ASSIGNMENT: Write down exactly the line where "What's the depth" occurs and every line that follows it through the end of the material below; include nothing else.

★ ★ ★ ★ ★

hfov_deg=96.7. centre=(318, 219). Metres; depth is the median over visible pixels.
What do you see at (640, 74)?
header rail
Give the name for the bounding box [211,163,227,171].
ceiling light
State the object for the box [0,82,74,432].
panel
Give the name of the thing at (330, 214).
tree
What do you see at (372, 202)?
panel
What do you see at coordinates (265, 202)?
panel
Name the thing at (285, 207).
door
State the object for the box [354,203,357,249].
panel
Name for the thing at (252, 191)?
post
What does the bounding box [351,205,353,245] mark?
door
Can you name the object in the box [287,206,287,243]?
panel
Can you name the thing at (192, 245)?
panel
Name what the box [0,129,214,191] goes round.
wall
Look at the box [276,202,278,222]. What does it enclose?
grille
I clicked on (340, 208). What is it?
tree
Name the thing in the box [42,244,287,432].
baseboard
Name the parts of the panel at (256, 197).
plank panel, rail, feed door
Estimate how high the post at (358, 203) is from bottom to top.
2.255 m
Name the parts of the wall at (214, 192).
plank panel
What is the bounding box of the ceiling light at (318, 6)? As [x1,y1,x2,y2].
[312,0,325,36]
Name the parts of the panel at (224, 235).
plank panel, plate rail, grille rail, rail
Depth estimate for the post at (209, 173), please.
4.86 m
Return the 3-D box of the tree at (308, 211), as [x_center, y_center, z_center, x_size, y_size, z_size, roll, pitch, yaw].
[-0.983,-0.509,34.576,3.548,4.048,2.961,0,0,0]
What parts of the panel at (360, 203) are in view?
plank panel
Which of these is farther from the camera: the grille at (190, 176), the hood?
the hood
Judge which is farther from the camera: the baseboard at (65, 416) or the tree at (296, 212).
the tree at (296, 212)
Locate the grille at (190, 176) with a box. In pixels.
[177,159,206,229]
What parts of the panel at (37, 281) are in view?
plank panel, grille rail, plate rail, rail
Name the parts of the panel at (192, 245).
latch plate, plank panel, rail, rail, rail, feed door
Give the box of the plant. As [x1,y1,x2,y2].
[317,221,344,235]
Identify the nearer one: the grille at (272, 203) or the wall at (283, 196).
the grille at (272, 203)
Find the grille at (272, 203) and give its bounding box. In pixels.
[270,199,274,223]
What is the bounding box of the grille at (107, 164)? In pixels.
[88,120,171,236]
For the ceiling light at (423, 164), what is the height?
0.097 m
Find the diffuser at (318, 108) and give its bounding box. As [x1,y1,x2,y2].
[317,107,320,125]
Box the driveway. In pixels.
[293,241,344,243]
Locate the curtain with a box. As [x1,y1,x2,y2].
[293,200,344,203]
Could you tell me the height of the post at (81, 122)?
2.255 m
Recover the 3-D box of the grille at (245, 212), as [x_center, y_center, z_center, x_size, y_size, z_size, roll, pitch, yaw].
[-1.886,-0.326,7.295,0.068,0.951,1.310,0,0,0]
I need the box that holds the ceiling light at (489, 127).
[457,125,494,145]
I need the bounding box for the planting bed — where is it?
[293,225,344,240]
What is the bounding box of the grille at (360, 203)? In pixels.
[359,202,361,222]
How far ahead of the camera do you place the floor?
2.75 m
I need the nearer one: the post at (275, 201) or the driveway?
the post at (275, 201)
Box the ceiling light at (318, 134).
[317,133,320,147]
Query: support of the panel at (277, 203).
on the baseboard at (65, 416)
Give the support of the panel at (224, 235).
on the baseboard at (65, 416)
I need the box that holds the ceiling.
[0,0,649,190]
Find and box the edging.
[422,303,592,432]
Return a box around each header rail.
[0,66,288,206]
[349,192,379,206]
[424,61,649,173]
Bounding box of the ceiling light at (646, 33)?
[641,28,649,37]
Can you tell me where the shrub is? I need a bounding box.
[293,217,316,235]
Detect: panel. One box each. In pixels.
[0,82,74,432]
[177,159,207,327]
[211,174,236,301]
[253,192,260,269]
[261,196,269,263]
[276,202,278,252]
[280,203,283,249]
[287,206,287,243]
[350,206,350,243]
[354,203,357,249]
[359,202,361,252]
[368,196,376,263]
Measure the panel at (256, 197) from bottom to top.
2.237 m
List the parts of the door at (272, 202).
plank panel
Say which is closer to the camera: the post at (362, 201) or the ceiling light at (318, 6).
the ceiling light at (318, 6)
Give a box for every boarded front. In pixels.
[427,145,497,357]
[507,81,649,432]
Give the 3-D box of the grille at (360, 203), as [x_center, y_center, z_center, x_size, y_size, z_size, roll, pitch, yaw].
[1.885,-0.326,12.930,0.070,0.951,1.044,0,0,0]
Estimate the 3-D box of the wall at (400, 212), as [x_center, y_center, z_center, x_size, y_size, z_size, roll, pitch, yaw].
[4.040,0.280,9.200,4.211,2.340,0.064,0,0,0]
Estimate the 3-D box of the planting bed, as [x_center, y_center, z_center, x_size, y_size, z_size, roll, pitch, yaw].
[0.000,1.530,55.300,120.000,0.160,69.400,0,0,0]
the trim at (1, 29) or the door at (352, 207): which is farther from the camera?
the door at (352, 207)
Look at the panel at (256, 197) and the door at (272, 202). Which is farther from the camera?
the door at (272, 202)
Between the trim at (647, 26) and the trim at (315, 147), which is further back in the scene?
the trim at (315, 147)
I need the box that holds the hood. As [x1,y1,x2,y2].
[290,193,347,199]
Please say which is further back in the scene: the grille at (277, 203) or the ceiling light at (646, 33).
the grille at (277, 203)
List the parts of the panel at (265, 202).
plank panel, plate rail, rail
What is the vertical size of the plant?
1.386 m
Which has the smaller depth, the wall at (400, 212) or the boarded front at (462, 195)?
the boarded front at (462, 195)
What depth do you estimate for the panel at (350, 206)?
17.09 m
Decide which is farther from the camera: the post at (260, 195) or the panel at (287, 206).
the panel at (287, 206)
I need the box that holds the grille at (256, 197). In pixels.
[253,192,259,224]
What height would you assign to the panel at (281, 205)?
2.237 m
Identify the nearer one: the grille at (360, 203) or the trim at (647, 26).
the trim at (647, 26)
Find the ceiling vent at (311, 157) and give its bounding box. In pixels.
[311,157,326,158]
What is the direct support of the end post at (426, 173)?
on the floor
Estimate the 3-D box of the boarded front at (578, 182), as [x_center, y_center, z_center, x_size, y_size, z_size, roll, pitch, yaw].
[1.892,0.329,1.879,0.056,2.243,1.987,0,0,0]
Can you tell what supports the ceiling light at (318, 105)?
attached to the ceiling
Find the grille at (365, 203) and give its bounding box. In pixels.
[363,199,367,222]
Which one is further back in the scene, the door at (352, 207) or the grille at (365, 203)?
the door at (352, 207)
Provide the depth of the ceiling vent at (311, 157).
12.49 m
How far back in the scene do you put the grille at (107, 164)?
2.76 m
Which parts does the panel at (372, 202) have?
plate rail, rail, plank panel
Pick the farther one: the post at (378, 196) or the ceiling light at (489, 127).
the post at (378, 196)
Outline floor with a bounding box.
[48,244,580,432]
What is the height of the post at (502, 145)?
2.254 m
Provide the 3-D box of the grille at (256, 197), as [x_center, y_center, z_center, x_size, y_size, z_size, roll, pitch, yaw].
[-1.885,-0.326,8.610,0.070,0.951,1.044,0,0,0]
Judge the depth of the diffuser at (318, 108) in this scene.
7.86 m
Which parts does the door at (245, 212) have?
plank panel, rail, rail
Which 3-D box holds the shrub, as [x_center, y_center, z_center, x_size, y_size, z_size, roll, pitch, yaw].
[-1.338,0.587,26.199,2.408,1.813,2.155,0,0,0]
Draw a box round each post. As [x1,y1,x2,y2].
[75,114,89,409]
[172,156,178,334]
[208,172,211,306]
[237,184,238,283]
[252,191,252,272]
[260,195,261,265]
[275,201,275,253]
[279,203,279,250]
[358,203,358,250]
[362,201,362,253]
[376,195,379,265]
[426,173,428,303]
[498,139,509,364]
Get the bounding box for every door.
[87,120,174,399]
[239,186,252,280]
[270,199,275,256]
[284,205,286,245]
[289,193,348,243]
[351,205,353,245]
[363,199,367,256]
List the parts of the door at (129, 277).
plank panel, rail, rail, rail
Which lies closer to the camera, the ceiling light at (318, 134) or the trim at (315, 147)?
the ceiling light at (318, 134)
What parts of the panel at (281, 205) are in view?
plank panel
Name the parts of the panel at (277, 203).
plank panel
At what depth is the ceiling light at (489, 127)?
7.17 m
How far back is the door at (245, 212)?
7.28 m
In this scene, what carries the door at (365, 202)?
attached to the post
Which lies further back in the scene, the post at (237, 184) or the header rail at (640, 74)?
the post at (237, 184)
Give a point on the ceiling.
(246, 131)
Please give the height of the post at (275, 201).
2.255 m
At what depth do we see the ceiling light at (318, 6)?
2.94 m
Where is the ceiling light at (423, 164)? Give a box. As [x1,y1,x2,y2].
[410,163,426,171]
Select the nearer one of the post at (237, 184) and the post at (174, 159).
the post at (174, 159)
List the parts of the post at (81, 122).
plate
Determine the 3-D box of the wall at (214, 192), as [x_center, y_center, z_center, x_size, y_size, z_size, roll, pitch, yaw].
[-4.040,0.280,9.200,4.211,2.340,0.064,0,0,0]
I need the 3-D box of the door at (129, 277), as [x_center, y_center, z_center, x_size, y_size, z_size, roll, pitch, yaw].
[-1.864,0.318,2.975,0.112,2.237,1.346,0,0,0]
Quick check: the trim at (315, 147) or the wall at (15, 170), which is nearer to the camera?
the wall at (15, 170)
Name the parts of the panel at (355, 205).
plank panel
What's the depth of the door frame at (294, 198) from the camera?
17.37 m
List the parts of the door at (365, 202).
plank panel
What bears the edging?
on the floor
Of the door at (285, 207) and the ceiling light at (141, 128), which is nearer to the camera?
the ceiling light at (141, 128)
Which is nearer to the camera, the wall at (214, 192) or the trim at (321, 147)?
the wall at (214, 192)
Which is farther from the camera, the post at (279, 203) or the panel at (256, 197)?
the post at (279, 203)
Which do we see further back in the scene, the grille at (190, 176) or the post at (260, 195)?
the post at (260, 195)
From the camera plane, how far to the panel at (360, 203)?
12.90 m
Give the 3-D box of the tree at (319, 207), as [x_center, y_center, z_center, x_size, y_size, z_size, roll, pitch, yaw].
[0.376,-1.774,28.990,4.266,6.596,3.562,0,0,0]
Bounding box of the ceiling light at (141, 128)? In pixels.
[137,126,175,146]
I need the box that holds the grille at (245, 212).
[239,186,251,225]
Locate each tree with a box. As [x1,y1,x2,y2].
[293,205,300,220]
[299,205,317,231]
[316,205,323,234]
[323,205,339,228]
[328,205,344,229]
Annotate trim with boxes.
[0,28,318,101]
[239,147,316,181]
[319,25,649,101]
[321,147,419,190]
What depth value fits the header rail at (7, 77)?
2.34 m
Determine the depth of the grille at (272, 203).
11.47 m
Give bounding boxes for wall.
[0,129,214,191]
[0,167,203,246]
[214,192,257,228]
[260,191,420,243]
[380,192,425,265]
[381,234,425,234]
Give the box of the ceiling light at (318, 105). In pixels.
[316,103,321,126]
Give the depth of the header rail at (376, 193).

★ ★ ★ ★ ★

ANSWER TO THIS TASK:
What's the depth of the door frame at (294, 198) from the camera?
17.37 m
List the parts of the door at (365, 202).
plank panel
What bears the edging?
on the floor
Of the door at (285, 207) and the ceiling light at (141, 128), which is nearer to the camera?
the ceiling light at (141, 128)
Which is nearer to the camera, the wall at (214, 192) or the trim at (321, 147)?
the wall at (214, 192)
Which is farther from the camera, the post at (279, 203) or the panel at (256, 197)?
the post at (279, 203)
Which do we see further back in the scene, the grille at (190, 176) or the post at (260, 195)?
the post at (260, 195)
From the camera plane, how far to the panel at (360, 203)?
12.90 m
Give the 3-D box of the tree at (319, 207), as [x_center, y_center, z_center, x_size, y_size, z_size, roll, pitch, yaw].
[0.376,-1.774,28.990,4.266,6.596,3.562,0,0,0]
Bounding box of the ceiling light at (141, 128)? In pixels.
[137,126,175,146]
I need the box that holds the grille at (245, 212).
[239,186,251,225]
Locate each tree with a box. As [x1,y1,x2,y2].
[293,205,300,220]
[299,205,317,231]
[316,205,323,234]
[323,205,339,228]
[328,205,344,229]
Annotate trim with boxes.
[0,28,318,101]
[239,147,316,181]
[319,25,649,101]
[321,147,419,190]
What depth value fits the header rail at (7, 77)?
2.34 m
Determine the depth of the grille at (272, 203).
11.47 m
Give bounding boxes for wall.
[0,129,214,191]
[0,167,203,246]
[214,192,257,228]
[260,191,420,243]
[380,192,425,265]
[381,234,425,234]
Give the box of the ceiling light at (318, 105). In pixels.
[316,103,321,126]
Give the depth of the header rail at (376, 193).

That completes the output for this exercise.